Want to take up music production but feel hesitant due to the amount of time involved?

First, know that it’s normal to feel this way, especially if you’ve been pondering it for a long time. Developing a skill, taking up a hobby, learning how to create something well, takes a lot of time. It’s a craft.

And you’re not going to become good overnight. John’s advice?

“You don’t really need to know exactly where you’re going, you just need to follow the clues. You just need to know what the next step or next few steps are.”

In other words, stop thinking about the end point and how long it will take to get there. That’s a recipe for overwhelm and frustration.

If you’ve never used a DAW in your life and you’re thinking about how long it’s going to take you to headline at Tomorrowland, then of course you’re going to feel overwhelmed.

Instead, take it easy. Just play around for a bit. Focus on the next few steps.

As John said in the interview, he took up music production in a very casual way:

Let’s just—I don’t know, let’s just make a bit of music.

That was sort of my attitude for a while. It wasn’t until April, this year [2016]—so a good 5 months later—when I really decided that I was going to go all in on this and make business my side thing and music my full time thing.

So up until that point, it was just exploration. My intention was initially just to explore music and see if it was something I wanted to pursue. By April I was like ‘Yeah, I’m going to keep going with this.'”

If you’re hesitant, just explore. One of two things will happen: you won’t like it and you’ll quit, or you’ll like it and keep going with it.

Purposeful or deliberate practice

John and I are huge fans of Anders Ericsson and his book Peak: Secrets From The New Science of Expertise (John recommends this in the interview, and I’ve recommended it numerous times. It’s also on the EDMProd book list).

Update: John has published an exclusive article with Anders Ericsson which can be read here: How To Produce Professional Music Within 12 Months (Instead of 4+ Years…)

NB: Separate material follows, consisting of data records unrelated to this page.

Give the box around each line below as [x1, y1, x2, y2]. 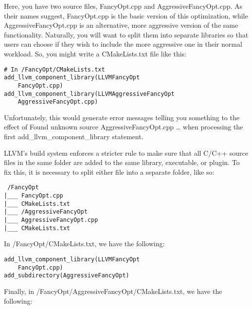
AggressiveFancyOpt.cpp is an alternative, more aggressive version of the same [4, 20, 238, 30]
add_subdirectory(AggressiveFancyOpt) [4, 272, 129, 279]
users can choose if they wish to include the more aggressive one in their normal [4, 39, 242, 49]
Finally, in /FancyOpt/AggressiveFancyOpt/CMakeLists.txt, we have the [4, 286, 222, 296]
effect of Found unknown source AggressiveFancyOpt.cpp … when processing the [4, 122, 243, 132]
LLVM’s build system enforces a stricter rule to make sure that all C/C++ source [4, 147, 248, 158]
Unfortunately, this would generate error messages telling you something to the [4, 112, 239, 122]
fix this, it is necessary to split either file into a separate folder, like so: [4, 166, 215, 177]
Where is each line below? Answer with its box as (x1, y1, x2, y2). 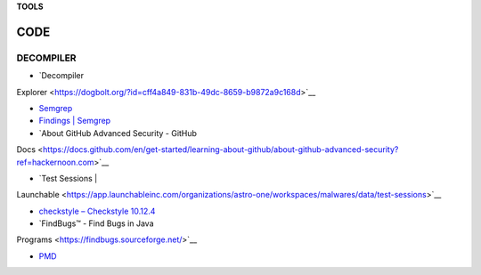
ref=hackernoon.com (16, 157, 94, 167)
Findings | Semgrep (38, 116, 111, 126)
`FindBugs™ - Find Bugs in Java (38, 218, 154, 229)
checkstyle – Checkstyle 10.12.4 (38, 206, 156, 216)
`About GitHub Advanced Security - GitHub (38, 127, 198, 138)
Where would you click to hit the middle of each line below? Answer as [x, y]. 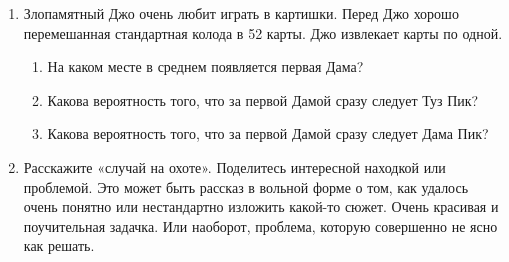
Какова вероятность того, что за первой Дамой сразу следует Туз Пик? [263, 99]
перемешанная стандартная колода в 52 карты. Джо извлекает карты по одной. [263, 32]
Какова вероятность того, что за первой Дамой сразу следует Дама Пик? [268, 133]
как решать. [59, 245]
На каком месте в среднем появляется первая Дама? [205, 66]
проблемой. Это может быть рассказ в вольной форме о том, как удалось [246, 186]
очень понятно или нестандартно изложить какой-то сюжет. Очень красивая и [261, 206]
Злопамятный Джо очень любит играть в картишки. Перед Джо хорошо [241, 13]
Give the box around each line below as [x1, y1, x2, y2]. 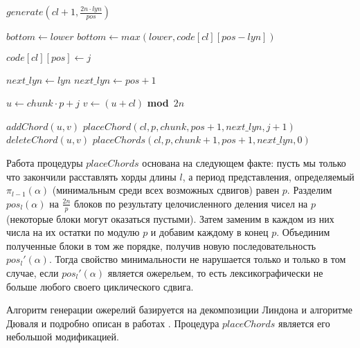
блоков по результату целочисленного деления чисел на [74, 196, 308, 210]
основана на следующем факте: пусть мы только [142, 155, 346, 170]
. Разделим [287, 183, 332, 197]
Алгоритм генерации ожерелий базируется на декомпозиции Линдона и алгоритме [6, 302, 353, 317]
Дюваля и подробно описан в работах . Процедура [6, 315, 219, 330]
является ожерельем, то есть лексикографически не [107, 265, 323, 280]
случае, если [6, 265, 59, 280]
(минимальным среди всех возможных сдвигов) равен [52, 183, 280, 197]
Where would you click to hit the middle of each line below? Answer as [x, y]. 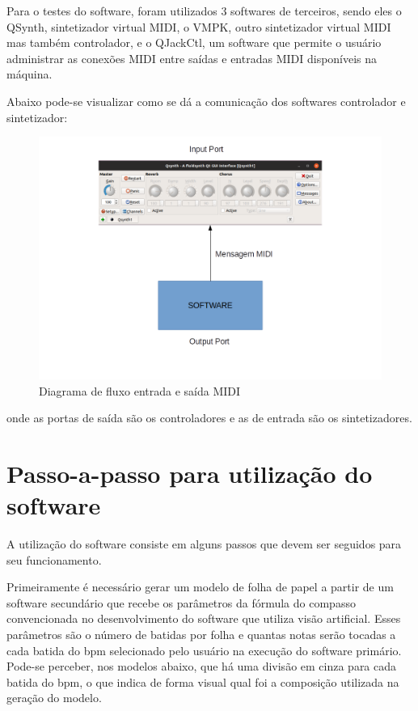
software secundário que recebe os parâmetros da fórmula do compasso [181, 602]
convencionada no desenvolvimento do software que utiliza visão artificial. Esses [204, 618]
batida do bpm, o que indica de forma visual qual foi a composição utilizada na [203, 681]
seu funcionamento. [54, 559]
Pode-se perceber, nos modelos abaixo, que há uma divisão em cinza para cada [202, 666]
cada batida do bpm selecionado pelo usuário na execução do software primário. [204, 650]
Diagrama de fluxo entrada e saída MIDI [140, 390]
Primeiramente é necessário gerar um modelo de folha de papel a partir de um [200, 587]
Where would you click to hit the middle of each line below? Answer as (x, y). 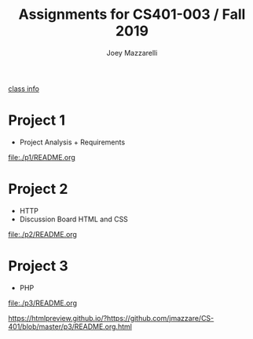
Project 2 (38, 189)
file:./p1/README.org (42, 157)
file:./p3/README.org (42, 303)
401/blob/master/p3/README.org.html (70, 326)
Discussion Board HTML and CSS (73, 219)
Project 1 (37, 120)
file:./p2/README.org (42, 234)
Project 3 (38, 266)
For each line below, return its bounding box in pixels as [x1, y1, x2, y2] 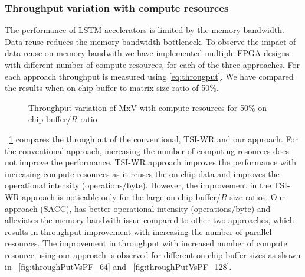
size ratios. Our [229, 190, 285, 203]
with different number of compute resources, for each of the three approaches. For [5, 58, 300, 70]
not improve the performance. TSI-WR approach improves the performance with [5, 156, 297, 168]
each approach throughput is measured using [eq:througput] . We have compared [5, 70, 294, 82]
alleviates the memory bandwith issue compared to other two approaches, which [5, 214, 294, 226]
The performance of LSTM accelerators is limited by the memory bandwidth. [5, 24, 284, 36]
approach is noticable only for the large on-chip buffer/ [22, 190, 221, 203]
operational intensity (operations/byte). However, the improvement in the [5, 179, 271, 191]
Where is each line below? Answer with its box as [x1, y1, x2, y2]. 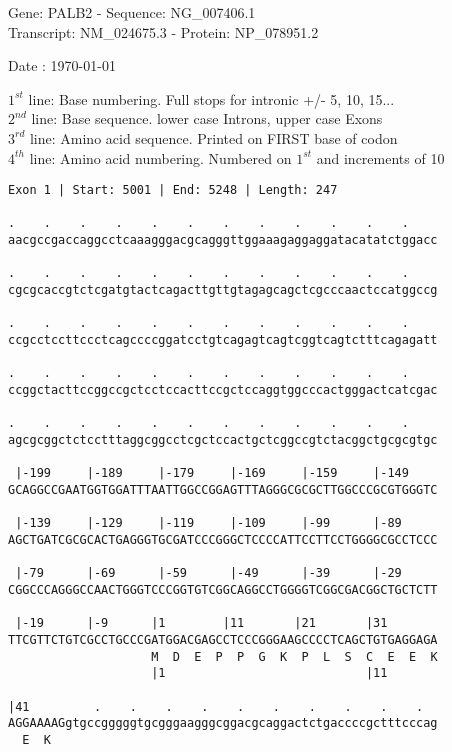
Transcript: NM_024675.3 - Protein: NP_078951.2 [8, 21, 319, 42]
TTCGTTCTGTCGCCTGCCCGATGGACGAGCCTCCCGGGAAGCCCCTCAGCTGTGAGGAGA [8, 632, 438, 647]
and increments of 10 [316, 147, 445, 168]
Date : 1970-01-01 [8, 55, 116, 76]
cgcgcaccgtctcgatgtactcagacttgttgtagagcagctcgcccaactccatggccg [8, 283, 438, 298]
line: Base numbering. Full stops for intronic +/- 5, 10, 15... [28, 88, 395, 109]
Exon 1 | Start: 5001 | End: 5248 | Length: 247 [8, 183, 338, 198]
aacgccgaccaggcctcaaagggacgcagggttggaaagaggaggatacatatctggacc [8, 233, 438, 248]
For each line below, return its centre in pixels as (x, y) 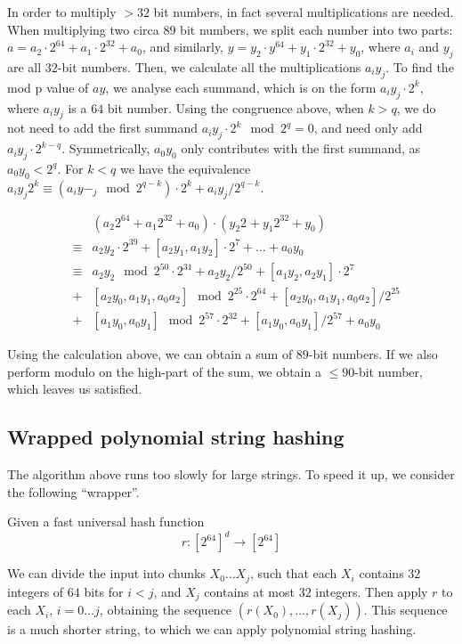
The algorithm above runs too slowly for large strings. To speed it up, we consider (231, 474)
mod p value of (48, 87)
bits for (104, 591)
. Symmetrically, (106, 148)
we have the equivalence (186, 168)
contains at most (249, 591)
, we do (416, 107)
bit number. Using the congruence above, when (235, 107)
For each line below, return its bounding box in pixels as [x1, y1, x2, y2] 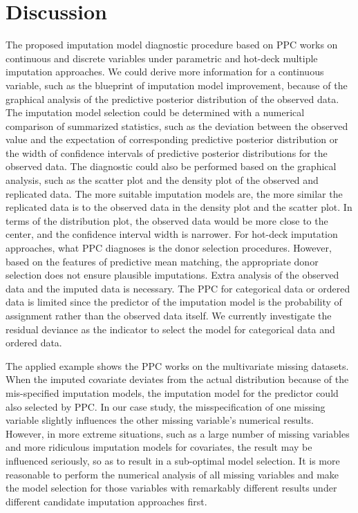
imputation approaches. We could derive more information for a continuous [6, 64, 324, 79]
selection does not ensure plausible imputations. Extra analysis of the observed [6, 268, 339, 282]
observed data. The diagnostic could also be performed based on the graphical [6, 159, 337, 174]
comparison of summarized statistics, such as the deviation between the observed [6, 118, 348, 133]
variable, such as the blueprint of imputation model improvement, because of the [6, 77, 348, 92]
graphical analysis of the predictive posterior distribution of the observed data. [6, 91, 339, 106]
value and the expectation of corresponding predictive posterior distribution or [6, 132, 339, 147]
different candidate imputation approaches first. [6, 494, 207, 508]
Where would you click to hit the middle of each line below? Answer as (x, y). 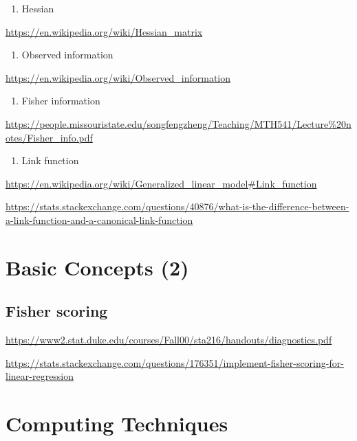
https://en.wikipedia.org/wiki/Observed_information (118, 77)
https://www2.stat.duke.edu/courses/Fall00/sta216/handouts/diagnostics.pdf (169, 340)
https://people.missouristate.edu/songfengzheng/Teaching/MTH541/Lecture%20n (178, 123)
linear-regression (40, 376)
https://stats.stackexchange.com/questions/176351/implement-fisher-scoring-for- (175, 362)
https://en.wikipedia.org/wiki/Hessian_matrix (104, 31)
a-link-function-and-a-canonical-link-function (99, 219)
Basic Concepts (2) (97, 267)
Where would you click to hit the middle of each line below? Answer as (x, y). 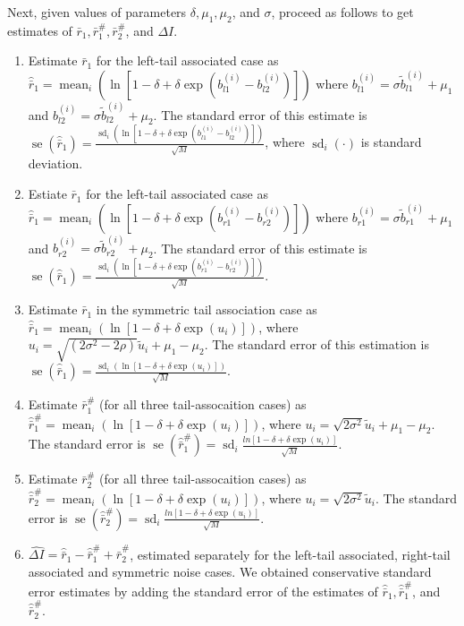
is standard (391, 142)
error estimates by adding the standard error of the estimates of (203, 591)
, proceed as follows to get (342, 12)
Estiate (47, 194)
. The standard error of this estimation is (316, 344)
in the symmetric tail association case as (207, 309)
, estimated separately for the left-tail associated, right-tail (290, 554)
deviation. (55, 163)
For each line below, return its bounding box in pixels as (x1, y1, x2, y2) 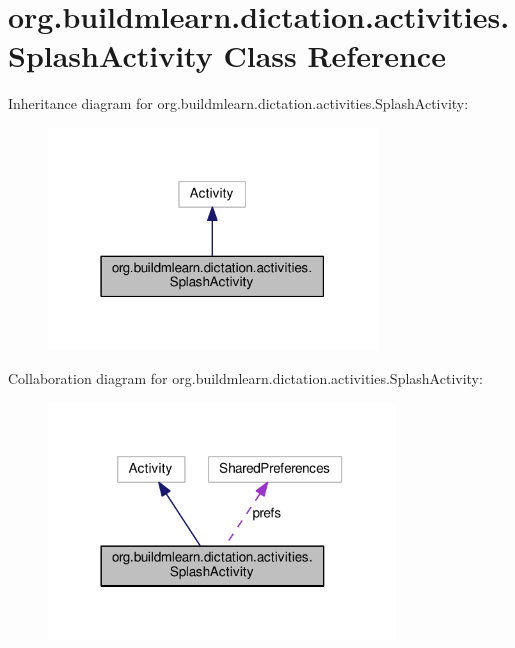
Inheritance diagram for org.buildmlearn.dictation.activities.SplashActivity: (8, 93, 469, 114)
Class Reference (223, 35, 446, 76)
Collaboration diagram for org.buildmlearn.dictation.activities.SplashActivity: (8, 368, 483, 389)
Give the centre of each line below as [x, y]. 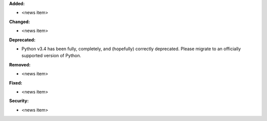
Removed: [20, 64]
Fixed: [16, 83]
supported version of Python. [51, 56]
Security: [19, 101]
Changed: [20, 22]
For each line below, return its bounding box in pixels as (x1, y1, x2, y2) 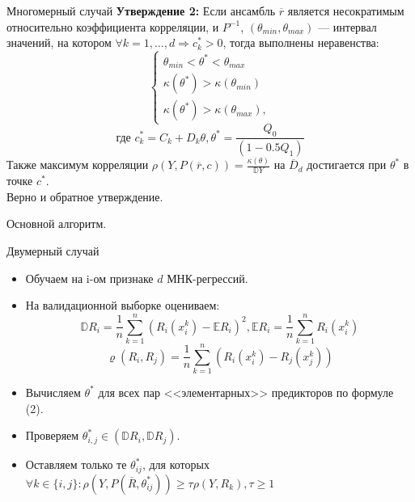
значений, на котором (6, 34, 112, 51)
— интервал (318, 18, 377, 35)
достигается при (307, 156, 387, 173)
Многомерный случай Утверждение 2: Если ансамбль (6, 2, 276, 19)
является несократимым (287, 2, 404, 19)
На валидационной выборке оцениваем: (25, 297, 220, 314)
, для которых (142, 456, 210, 473)
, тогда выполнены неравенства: (222, 34, 379, 51)

If you’re not sure who Ericsson is, he’s one of the leading researchers (if not the leading researcher) on the science of expertise and practice. He’s the pioneer behind the deliberate practice concept, which contrasts significantly to how most of us think about practice:

“The deliberate-practice mindset offers a very different view: anyone can improve, but it requires the right approach. If you are not improving, it’s not because you lack innate talent; it’s because you’re not practicing the right way. Once you understand this, improvement becomes a matter of figuring out what the ‘right way’ is.”

The traditional approach to practice suggests that if you want to be a good producer, you should just make a lot of music. If you want to be a good sound designer, just make a lot of presets.

The deliberate or “purposeful” approach suggests otherwise—that you should develop mental representations (what makes a good song? What makes a good preset? How can I get as close as possible? How can I track my progress?), and that you should identify what’s holding you back.

In fact, there are three main types of practice that Ericsson talks about:

  1. Naive practice—this is what most people do. You will progress doing this, but eventually you’ll reach a point where you just repeat what you already know (this is why many electronic music producers become good artists but not great ones).
  2. Purposeful practice—you have well-defined, specific goals and a plan for reaching them, you’re focused, you can monitor your progress, and you’re outside of your comfort zone.
  3. Deliberate practice—different to purposeful practice in two ways:
    1. requires a field that is already well developed (where the best performers in that field have reached a level of competency/mastery that sets them apart from those just entering the field. Musical performance, sports and dancing are good examples; gardening, business consultancy are not because there’s no objective criteria by which to measure performance).
    2. requires a teacher/coach

Whether deliberate practice is possible in electronic music production or not is unclear. It’s not as clear-cut as musical performance, which has objective criteria. Music composition, which is really what we do as producers, is more subjective, and it’s harder to identify top performers in the field.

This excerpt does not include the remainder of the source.